──────── Data to examine ────────

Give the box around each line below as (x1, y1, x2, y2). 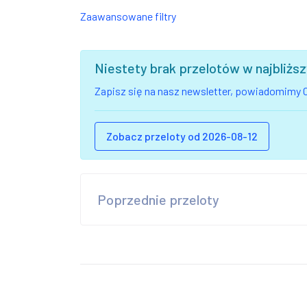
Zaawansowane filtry (80, 9, 176, 23)
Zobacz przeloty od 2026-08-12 (106, 129, 258, 143)
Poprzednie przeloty (97, 191, 219, 208)
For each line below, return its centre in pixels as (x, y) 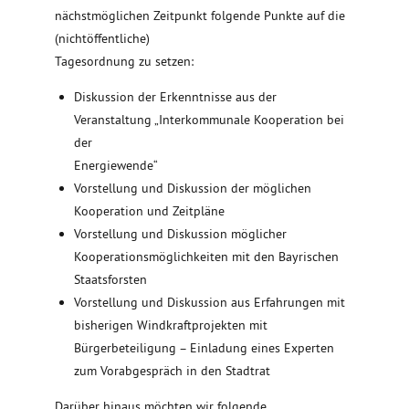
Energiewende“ (116, 166)
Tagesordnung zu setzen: (124, 62)
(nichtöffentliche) (102, 39)
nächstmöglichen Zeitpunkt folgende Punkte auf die (200, 16)
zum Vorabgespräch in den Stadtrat (172, 371)
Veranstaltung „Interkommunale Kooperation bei (209, 120)
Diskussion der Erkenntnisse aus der (175, 97)
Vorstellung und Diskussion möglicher (180, 234)
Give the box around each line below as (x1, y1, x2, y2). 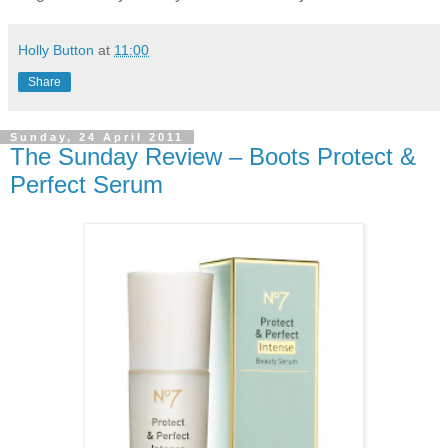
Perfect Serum (10, 171, 163, 199)
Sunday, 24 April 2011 (10, 131, 184, 144)
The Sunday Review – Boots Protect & (10, 143, 416, 171)
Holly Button (18, 42, 94, 59)
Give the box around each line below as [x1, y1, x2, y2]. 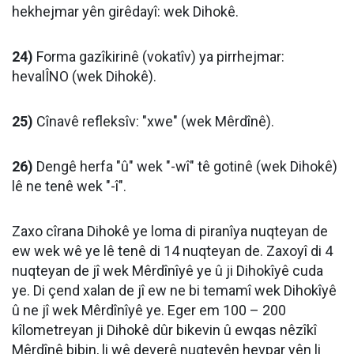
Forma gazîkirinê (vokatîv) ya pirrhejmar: [33, 48, 284, 66]
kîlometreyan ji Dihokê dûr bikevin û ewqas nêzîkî [12, 322, 317, 339]
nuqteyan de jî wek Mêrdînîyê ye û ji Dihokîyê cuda [12, 262, 323, 280]
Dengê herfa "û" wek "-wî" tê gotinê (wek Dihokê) [33, 158, 337, 175]
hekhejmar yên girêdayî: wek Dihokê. [12, 3, 239, 21]
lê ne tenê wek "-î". [12, 178, 126, 195]
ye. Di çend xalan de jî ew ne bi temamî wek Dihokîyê [12, 282, 337, 299]
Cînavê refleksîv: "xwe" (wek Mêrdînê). [33, 113, 274, 130]
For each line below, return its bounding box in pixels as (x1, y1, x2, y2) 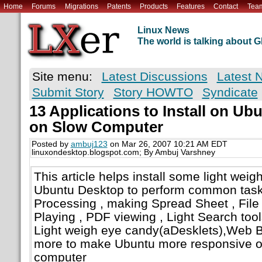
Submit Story (32, 85, 104, 99)
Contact (213, 2, 239, 11)
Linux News (137, 25, 189, 36)
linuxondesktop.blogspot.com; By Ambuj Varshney (31, 148, 215, 157)
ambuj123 (70, 140, 108, 149)
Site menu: (32, 70, 92, 84)
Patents (106, 2, 131, 11)
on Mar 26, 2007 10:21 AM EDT (107, 140, 227, 149)
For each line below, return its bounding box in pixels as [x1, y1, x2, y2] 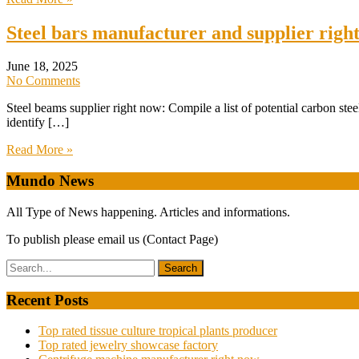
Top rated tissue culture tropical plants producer [38, 324, 277, 338]
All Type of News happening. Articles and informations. [6, 204, 290, 219]
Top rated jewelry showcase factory [38, 338, 218, 353]
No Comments [6, 74, 80, 88]
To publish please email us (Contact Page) [6, 232, 218, 246]
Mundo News [6, 172, 94, 190]
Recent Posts [6, 291, 88, 309]
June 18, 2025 [6, 59, 78, 74]
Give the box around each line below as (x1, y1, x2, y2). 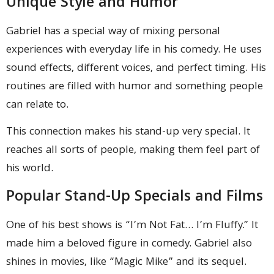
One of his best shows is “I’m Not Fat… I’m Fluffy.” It (6, 217, 258, 235)
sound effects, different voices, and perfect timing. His (6, 60, 266, 78)
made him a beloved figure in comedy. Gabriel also (6, 235, 252, 253)
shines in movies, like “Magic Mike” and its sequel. (6, 253, 246, 272)
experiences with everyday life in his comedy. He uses (6, 42, 262, 60)
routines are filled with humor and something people (6, 78, 263, 97)
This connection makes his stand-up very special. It (6, 124, 250, 142)
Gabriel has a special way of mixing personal (6, 23, 220, 42)
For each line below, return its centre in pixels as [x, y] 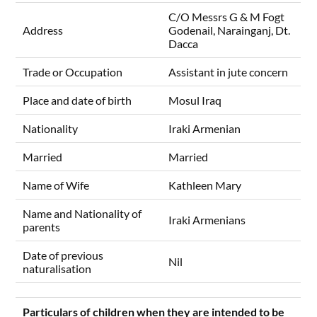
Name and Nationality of [82, 214]
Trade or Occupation [73, 72]
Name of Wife [56, 185]
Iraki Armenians [207, 220]
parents [42, 227]
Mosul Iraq [195, 100]
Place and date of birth [77, 100]
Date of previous [63, 255]
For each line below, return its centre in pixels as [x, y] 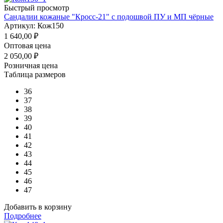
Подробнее [23, 216]
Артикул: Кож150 [34, 25]
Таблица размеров [35, 74]
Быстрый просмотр [37, 7]
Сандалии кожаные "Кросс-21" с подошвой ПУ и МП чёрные [109, 16]
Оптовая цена [27, 45]
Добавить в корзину [38, 207]
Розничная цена [31, 65]
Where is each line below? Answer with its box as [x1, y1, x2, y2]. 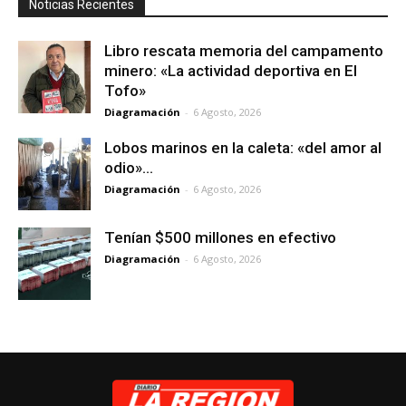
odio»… [104, 159, 153, 177]
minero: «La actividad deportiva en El [104, 62, 357, 80]
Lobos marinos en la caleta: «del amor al [104, 139, 382, 157]
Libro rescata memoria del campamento [104, 42, 383, 60]
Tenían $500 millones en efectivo [104, 228, 336, 246]
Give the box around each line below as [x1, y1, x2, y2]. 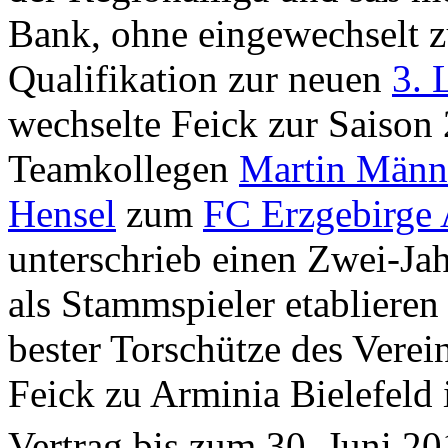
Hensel [8, 191, 116, 235]
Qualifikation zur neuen [8, 56, 392, 100]
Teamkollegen [8, 146, 239, 190]
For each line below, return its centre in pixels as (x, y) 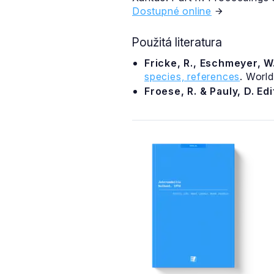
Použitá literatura (177, 42)
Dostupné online (172, 11)
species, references (192, 76)
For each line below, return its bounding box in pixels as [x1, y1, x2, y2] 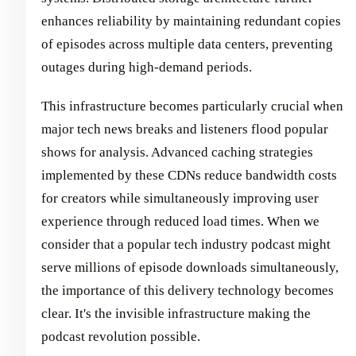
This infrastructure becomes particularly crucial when [41, 98, 343, 114]
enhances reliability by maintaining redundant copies [41, 13, 341, 29]
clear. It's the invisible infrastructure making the [41, 305, 311, 321]
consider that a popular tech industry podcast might [41, 236, 331, 252]
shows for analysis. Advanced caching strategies [41, 144, 313, 160]
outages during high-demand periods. [41, 59, 252, 75]
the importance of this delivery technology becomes [41, 282, 334, 298]
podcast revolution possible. [41, 328, 200, 344]

────────

● Work required:
Looking back over the data above, restate word for word the lines that begin at the line with "One of his best" and end at the line with "routines are filled", inclusive.

● Solved problem:
One of his best shows is “I’m Not Fat… I’m Fluffy.” It (6, 217, 258, 235)
sound effects, different voices, and perfect timing. His (6, 60, 266, 78)
made him a beloved figure in comedy. Gabriel also (6, 235, 252, 253)
shines in movies, like “Magic Mike” and its sequel. (6, 253, 246, 272)
experiences with everyday life in his comedy. He uses (6, 42, 262, 60)
routines are filled with humor and something people (6, 78, 263, 97)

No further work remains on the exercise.